The decision read: “The Freedom Restoration Act of 1993 prohibits the, ‘Government [from] substantially burden[ing] a person’s exercise of religion even if the burden results from a rule of general applicability.’”

            As amended by the Religious Land Use and Institutionalized Persons Act of 2000, RFRA covers ‘any exercise of religion, whether or not compelled by, or central to, a system of religious belief,’” the decision read.

            The majority of the Supreme Court did not believe the contraceptive mandate was enough of a “compelling governmental interest” to require Hobby Lobby to provide coverage and violate their religious beliefs.

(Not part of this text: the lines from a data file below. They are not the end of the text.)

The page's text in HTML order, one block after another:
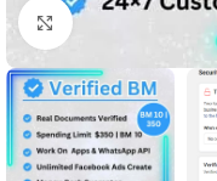
Click to enlarge
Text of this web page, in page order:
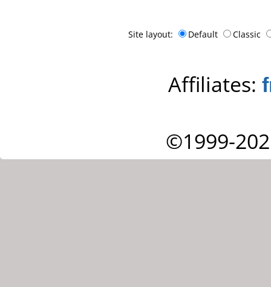
Site layout: Default Classic
Affiliates:
©1999-
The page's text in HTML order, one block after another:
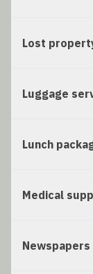
Lost
Luggage
Lunch
Medical
Newspapers
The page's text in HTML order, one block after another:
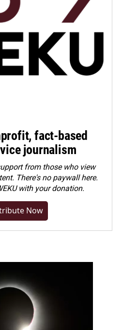
fact-based
journalism
from those who view
There's no paywall here.
with your donation.
Now
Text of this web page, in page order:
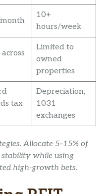
10+
hours/week
Limited to
owned
properties
tax
Depreciation,
1031
exchanges
Allocate 5–15% of
while using
high-growth bets.

            Considered a victory for religious freedom advocates and the pro-life community, the decision has raised controversial questions both about the rights of employees and the definition of a religious business.

            “Religious organizations exist to foster the interests of persons subscribing to the same religious faith,” said Justice Ruth Bader Ginsberg in the dissenting opinion, “Not so of for-profit corporations. Workers who sustain the operations of those corporations commonly are not drawn from one religious community.”

            Groups such as NARAL Pro-Choice America and Planned Parenthood consider the decision a massive setback for both women’s reproductive rights and health.

 “This Supreme Court decision reminds us that we have a lot of work left to do in our fight for equality for women,” tweeted Connecticut Lieutenant Governor Nancy Wyman.

            Justice Ginsburg dissented on the decision making clear her belief that contraception is a woman’s choice.

            “Any decision to use contraceptives made by a woman covered under Hobby Lobby’s plan will not be propelled by the Government, it will bet he woman’s autonomous choice, informed by the physician she consults,” Ginsburg wrote.

            “The court, I fear, has ventured into a minefield,” said Ginsberg.

Time will tell if the Burwell v. Hobby Lobby decision will become a defeat for Obamacare and open the door for the ability of more businesses to opt out of ACA mandates. Democrats in Congress have hinted at a legislative response to challenge the Supreme Court decision.

“I will work with my colleagues and the administration to protect this access, regardless of who signs your paycheck,” said Washington Senator Patty Murray.

            Being a public and secular university, there will be no impact on the contraceptive coverage for UConn employees.  The same may not be true for workers at religious colleges. For example, Boston College stirred controversy last year when stating, “Because of the moral values that Boston College espouses, University Health Services, by policy, does not provide material for the purpose of preventing conception or counsel that would encourage abortion.” Hobby Lobby’s victory may give colleges the authority to deny employee’s contraceptive insurance coverage at well.